Public Security Minister Michael Soto Rojas said that the presumption is that an “external or internal influence tried to maximize” the protest. Among Nicaraguan refugees, there is widespread belief that Ortega has allies in Costa Rica, surveilling protest leaders who have fled or fomenting disruptions.
Soto said that there is no “conclusive evidence” that Ortega’s government helped organize the protest or has spies on the ground pursuing protesters, “but there’s an expectation that it could occur or is occurring.”
Representatives from Nicaragua’s government did not respond to requests for comment.
Many Costa Ricans have rallied to defend and support Nicaraguan refugees. Catholic and Evangelical leaders condemned the xenophobic attacks, as well as Costa Rican soccer clubs whose jerseys were worn in the protest. Nicaraguan refugees say many Costa Ricans are generous and helpful.
Anti-Nicaraguan feeling “is not the popular sentiment,” said Marcela Rodriguez-Farrelly, an official with the U.N. refugee agency in San Jose.
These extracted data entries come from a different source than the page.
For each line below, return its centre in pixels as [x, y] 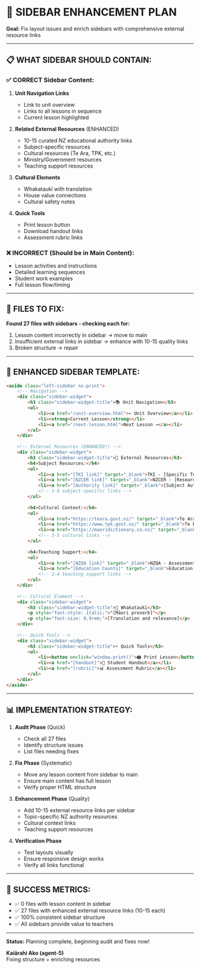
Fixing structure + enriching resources [53, 959]
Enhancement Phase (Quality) [52, 799]
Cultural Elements [37, 177]
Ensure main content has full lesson [67, 781]
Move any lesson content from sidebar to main [81, 775]
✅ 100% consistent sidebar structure [60, 917]
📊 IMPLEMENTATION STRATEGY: [69, 710]
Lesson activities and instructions [56, 265]
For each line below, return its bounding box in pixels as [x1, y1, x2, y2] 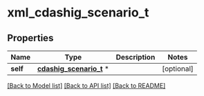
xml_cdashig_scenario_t [7, 5, 149, 21]
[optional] [161, 64, 194, 73]
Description [115, 53, 156, 62]
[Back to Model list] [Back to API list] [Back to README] [7, 82, 166, 90]
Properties [7, 32, 54, 44]
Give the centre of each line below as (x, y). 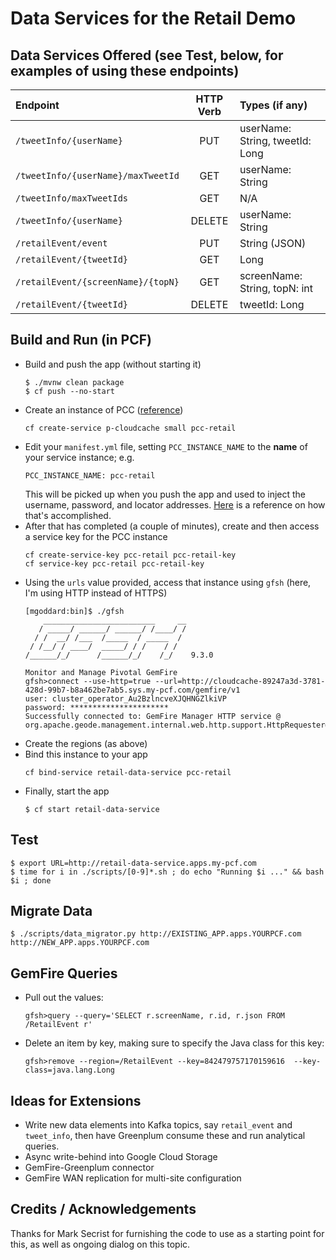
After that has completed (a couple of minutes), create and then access (172, 526)
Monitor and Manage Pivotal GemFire (101, 672)
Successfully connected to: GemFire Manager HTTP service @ (152, 716)
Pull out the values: (64, 998)
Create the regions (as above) (86, 743)
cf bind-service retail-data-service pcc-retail (128, 772)
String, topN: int (276, 288)
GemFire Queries (64, 973)
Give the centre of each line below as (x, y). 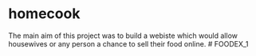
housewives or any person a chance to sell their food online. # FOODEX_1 (128, 43)
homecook (44, 14)
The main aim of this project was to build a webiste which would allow (123, 35)
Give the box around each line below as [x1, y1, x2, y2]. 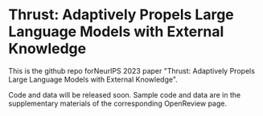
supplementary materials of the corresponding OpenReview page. [8, 98, 228, 108]
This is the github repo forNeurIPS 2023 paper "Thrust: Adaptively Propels [8, 66, 256, 75]
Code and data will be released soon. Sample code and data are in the [8, 90, 241, 99]
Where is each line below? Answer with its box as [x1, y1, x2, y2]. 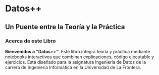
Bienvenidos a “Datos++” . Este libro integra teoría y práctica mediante [5, 48, 150, 54]
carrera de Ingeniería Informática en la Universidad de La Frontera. [5, 64, 141, 70]
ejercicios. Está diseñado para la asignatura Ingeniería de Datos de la [5, 59, 146, 65]
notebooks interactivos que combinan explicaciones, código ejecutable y [5, 54, 155, 60]
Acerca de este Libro [5, 37, 56, 44]
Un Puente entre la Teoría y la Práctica [5, 23, 125, 31]
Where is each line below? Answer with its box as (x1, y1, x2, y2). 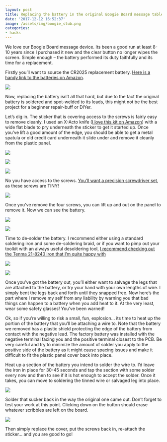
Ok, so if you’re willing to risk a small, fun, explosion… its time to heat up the (5, 316, 161, 321)
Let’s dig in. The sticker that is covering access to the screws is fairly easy (5, 114, 158, 120)
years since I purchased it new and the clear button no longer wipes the (10, 49, 158, 55)
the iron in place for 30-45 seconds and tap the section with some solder (5, 367, 155, 373)
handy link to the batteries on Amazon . (5, 75, 84, 80)
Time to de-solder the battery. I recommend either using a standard (5, 235, 143, 241)
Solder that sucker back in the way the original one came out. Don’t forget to (5, 396, 162, 402)
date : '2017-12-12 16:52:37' (5, 16, 66, 21)
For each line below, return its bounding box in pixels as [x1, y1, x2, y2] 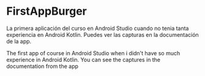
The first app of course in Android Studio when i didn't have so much [6, 49, 181, 56]
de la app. [6, 37, 32, 45]
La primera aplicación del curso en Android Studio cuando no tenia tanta [6, 25, 189, 32]
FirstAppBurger [6, 4, 88, 18]
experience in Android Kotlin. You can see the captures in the [6, 56, 161, 63]
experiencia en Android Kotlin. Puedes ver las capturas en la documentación [6, 31, 199, 38]
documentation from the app [6, 63, 78, 70]

But the Costa Rican government fears that further waves of Nicaraguans could worsen tensions. Already, many Nicaraguans who played an active role in protests are living like fugitives here, some in safe houses, some under government protection. New arrivals say even though they’ve escaped imminent danger in Nicaragua, they remain uneasy.
“I assumed this country was safe,” said Ariana Gutierrez, a medical student who fled. “Now we’re afraid to say we’re Nicaraguans.”
Ismael Lopez Ocampo contributed to this report.